Well, I've been introduced to this fine piece of software a few days ago, and decided to try it out after having tried a paid version of Graphics Gale my friend let me use on his machine for a short while, and a trial of ProMotion. Unlike both of these costly pieces of software, Grafx2 is entirely free and open source. On top of that, it's chock full of features that neither of the other two software have, and it's very optimial for working efficiently with its handy keybindings.

This pixel pushing wonder sports all of the tools you would normally find in an image editing program meant for pixel art: multiple brush sizes, line/circle tools, rectangles, an a palette menu of sorts.
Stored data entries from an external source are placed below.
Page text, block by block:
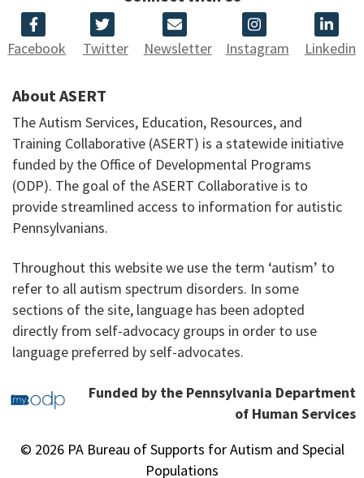
Facebook Twitter Newsletter Instagram Linkedin
About ASERT
The Autism Services, Education, Resources, and
Training Collaborative (ASERT) is a statewide initiative
funded by the Office of Developmental Programs
(ODP). The goal of the ASERT Collaborative is to
provide streamlined access to information for autistic
Pennsylvanians.
Throughout this website we use the term ‘autism’ to
refer to all autism spectrum disorders. In some
sections of the site, language has been adopted
directly from self-advocacy groups in order to use
language preferred by self-advocates.
Funded by the Pennsylvania Department
of Human Services
© 2026 PA Bureau of Supports for Autism and Special
Populations
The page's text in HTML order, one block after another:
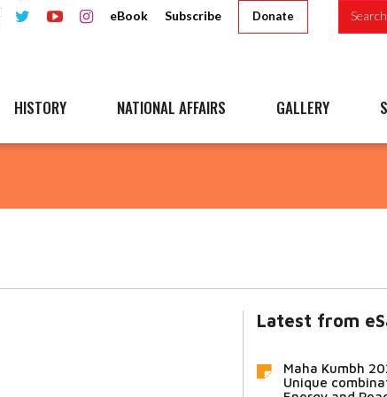
eBook Subscribe Donate
HISTORY NATIONAL AFFAIRS GALLERY
Latest from
Maha Kumbh
Unique
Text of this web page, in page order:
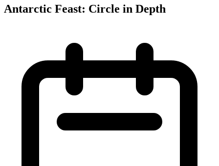
Antarctic Feast: Circle in Depth
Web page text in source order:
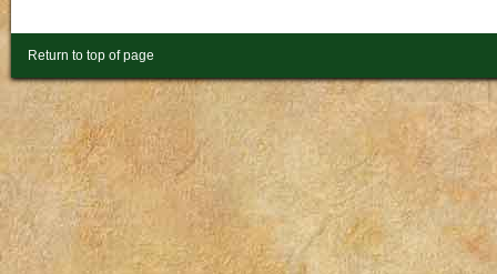
Return to top of page

What it has that makes it unique are advanced shape tools such as splines (essentially a curve tool, but it's a *lot* more precise than that lame one found in MS Paint, and easier to use overall); gradient spheres/rectangles; palette options such as "Spread" (takes two endpoint colors, and computes intermediary shades between them to add to the palette), "Histogram" (shows a histogram of all colors used and how many pixels they populate), "Zap Unused/Reduce" (removes unused colors from the palette and can lower the color count quickly), "Merge" (reduces a color by averaging two other colors together), along with many others; super handy key bindings (` for pipette, d for pen tool, u for undo and S-u for redo, etc.); wide brush shape variety and support for custom brushes (which can be save and edited for later use!); advanced options for pixel width, resolution, special brush/tool effects, etc.; Layers and layer tools; and many, many more features. It's also available for every major platform, and even some more obscure ones.
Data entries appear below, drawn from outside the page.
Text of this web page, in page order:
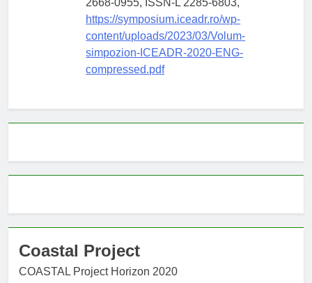
https://symposium.iceadr.ro/wp-
content/uploads/2023/03/Volum-
simpozion-ICEADR-2020-ENG-
compressed.pdf
Coastal Project
COASTAL Project Horizon 2020

The learning curve for using this program is rather small considering the huge count of features included; I personally got very comfortable with using it (more comfortable than with MS Paint!) in a matter of two or three hours of using it. I've found I can pixel about 3x more efficiently on average in
rafx2 than in MS Paint, and at least 1.5x faster than in Graphics Gale. Most of the features are very straightforward and easy to figure out.
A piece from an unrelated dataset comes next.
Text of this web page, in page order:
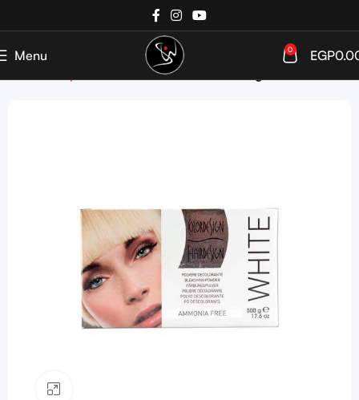
Menu 0 EGP
Hair Coloration Hair Bleaching

One thing the Cemetechnicians around here might enjoy the most, is that it's got a scripting system that uses Lua as the scripting language. Grafx2 allows scripts to have a large degree of control over the image and tools in the program, and to make it even easier, since Grafx2 is written using SDL, you can tap into SDL's easy-to-use, powerful routines. I for one have already started playing around with a script that would allow for 5+ curve splines.

Overall, whether you're a serious pixel artist or if you just play around with a few sprites here or there, I recommend you to check out Grafx2; you'll be very glad that you did.